Inspiring sopranos, prodigy pianists and guest musicians will perform at a series of concerts during the Newcastle Music Festival, soon returning to the city.

Christ Church Camerata performs Saturday, July 30 and Sunday, August 14. Photo credit: Photolook Newcastle

While the Newcastle Music Festival was conceived in 2016 to support and showcase local acts, festival spokesperson, Jillian Albrecht, said it had evolved to become a destination for national and international performers.

“The festival has shown a local audience that loves classical music and performers,” she said. 

“Providing an opportunity for Newcastle-based musicians to work with people from capital cities, interstate and overseas is a huge bonus because it’s not always easy to break into the music world.” 

Albrecht said this year was a chance to re-book musicians who could not perform during 2020 and 2021 due to the pandemic.

“We’re trying to give those performers who missed out on the opportunity to perform, so we’re running an additional weekend to what we would normally do.”

The Newcastle Music Festival will officially commence on July 29 and run until August 14; however, an additional weekend of events has been added on June 3 and 4.

Among performances at this year’s festival will be Alicia Crossley, who specialises in commissioning works on a soprano recorder to a metre long recorder.

Acacia Quartet will also be performing at the music festival on June 3 from 7.30 pm at the Adamstown Uniting Church.

Performing at renowned locations like the Sydney Opera House and recording 12 albums, the string quartet have previously earned a nomination for an APRA-AMCOS Art Music Award for Excellence.

Audiences will also be treated to Australian pianist, Tamara-Anna Cislowska,  a child prodigy who first performed when she was three.

While Albrecht said the festival focused on classical music, she insisted that the concerts on offer appealed to a wide range of genres and audiences. 

“We lead many festivals by offering sensory concerts for people with specific needs who find it difficult to sit still or quiet during a concert,” Albrecht said.

“Grace Kim, the founder of Your Music Inc, has created a wonderful series of concerts that only run for about 45 minutes for children or anybody who finds they like a more relaxed concert atmosphere.

“She has an autistic son, and she realised it was challenging to take children who had specific sensory needs to ordinary concerts.”

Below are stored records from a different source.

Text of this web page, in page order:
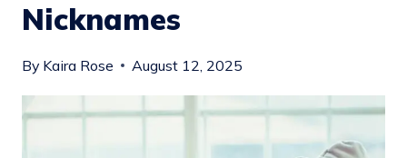
Nicknames
By Kaira Rose August 12, 2025
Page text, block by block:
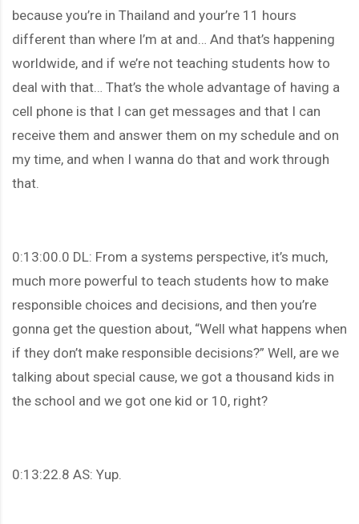
because you’re in Thailand and your’re 11 hours
different than where I’m at and… And that’s happening
worldwide, and if we’re not teaching students how to
deal with that… That’s the whole advantage of having a
cell phone is that I can get messages and that I can
receive them and answer them on my schedule and on
my time, and when I wanna do that and work through
that.
0:13:00.0 DL: From a systems perspective, it’s much,
much more powerful to teach students how to make
responsible choices and decisions, and then you’re
gonna get the question about, “Well what happens when
if they don’t make responsible decisions?” Well, are we
talking about special cause, we got a thousand kids in
the school and we got one kid or 10, right?
0:13:22.8 AS: Yup.
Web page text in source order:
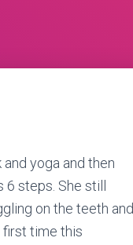
yoga and then
steps. She still
on the teeth and
first time this
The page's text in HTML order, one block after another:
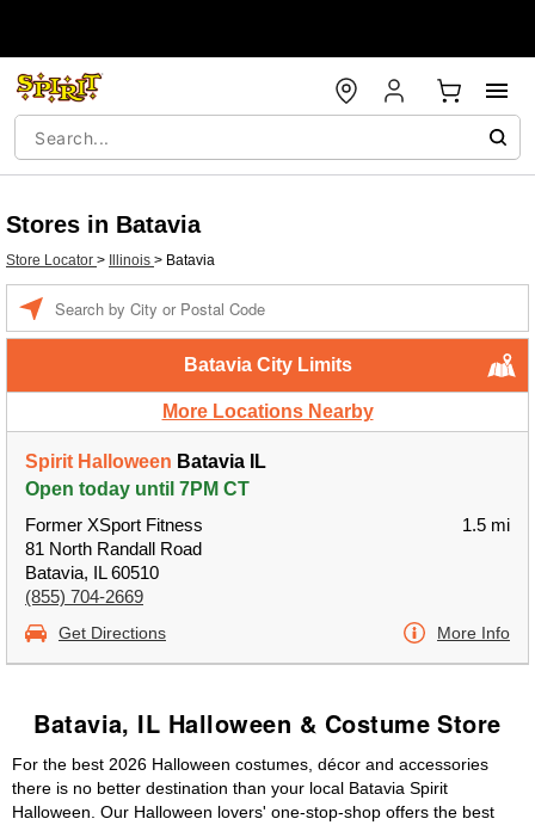
Stores in Batavia
Store Locator > Illinois > Batavia
Batavia City Limits
More Locations Nearby
Spirit Halloween Batavia IL
Open today until 7PM CT
Former XSport Fitness
81 North Randall Road
Batavia, IL 60510
(855) 704-2669
1.5 mi
Get Directions More Info
Batavia, IL Halloween & Costume Store
For the best 2026 Halloween costumes, décor and accessories
there is no better destination than your local Batavia Spirit
Halloween. Our Halloween lovers' one-stop-shop offers the best
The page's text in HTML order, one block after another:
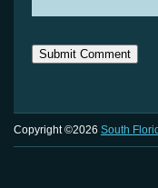
Copyright ©2026 South
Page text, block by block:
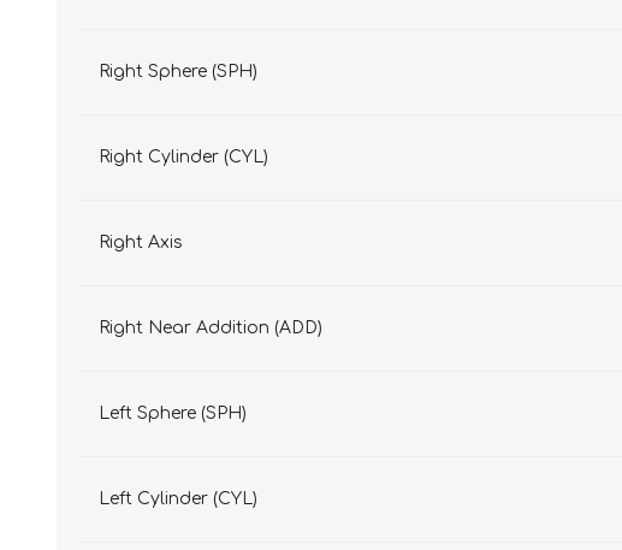
Right Sphere (SPH)
Right Cylinder (CYL)
Right Axis
Right Near Addition (ADD)
Left Sphere (SPH)
Left Cylinder (CYL)
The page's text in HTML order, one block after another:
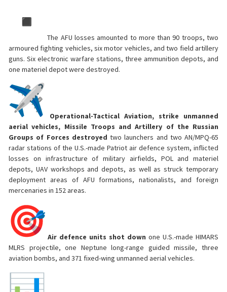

The specifically designed sensory concerts encourage audience participation where people can march, walk and dance around to fun and interesting types of music.

Albrecht said the Newcastle Music Festival would also host a free competition with young pianists, cellists and violinists. 

“Every year, the Music Teachers Association of Newcastle runs a scholarship competition to support young performers,” she said.

“It will take place on Saturday, August 6, with one session held at Christ Church Cathedral in the morning and one at Adamstown Uniting Church in the afternoon.”

The festival fixture Albrecht said she looked forward to the most was a concert titled Toasting Mother Earth.

“It’s the name of a poem by local writer, Derek Dowding, who lives along Lake Macquarie,” she said. 

“He was asked by our artistic consultant and one of the festival founders, Ross Fiddes, to write a piece of work about climate change.

Acacia Quartet. Photo credit: Holly Bradford.

“He’s written this moving poem set to music… he has also asked the amazing Australian soprano, Anna Fraser, to premiere this work.”

The performance will be accompanied by pianist, Jack Symonds, and will be a world premiere. 

In previous years, she said the attending audience had been of an older demographic.

“There isn’t that much on offer in Newcastle for older people, so we love that the festival provides an opportunity for people over 50 to get out and enjoy beautiful music,” Albrecht said.

“We have many young people in Newcastle learning instruments, and they love coming to the concerts because they can see that in a few years, there’s an opportunity for them to become performers as well.”

Albrecht encouraged Novocastrians to come along and promised there would be something for everyone to enjoy.

“The festival is a volunteer-run festival,” she said.

“We’re not-for-profit, and we do depend on our local audiences to come out and support us.

“We really do not need to look beyond our Newcastle talent base for fantastic music to be performed.”

Tickets for the Newcastle Music Festival are available online, and for those who book before May 31, 10 per cent will be discounted from their ticket price.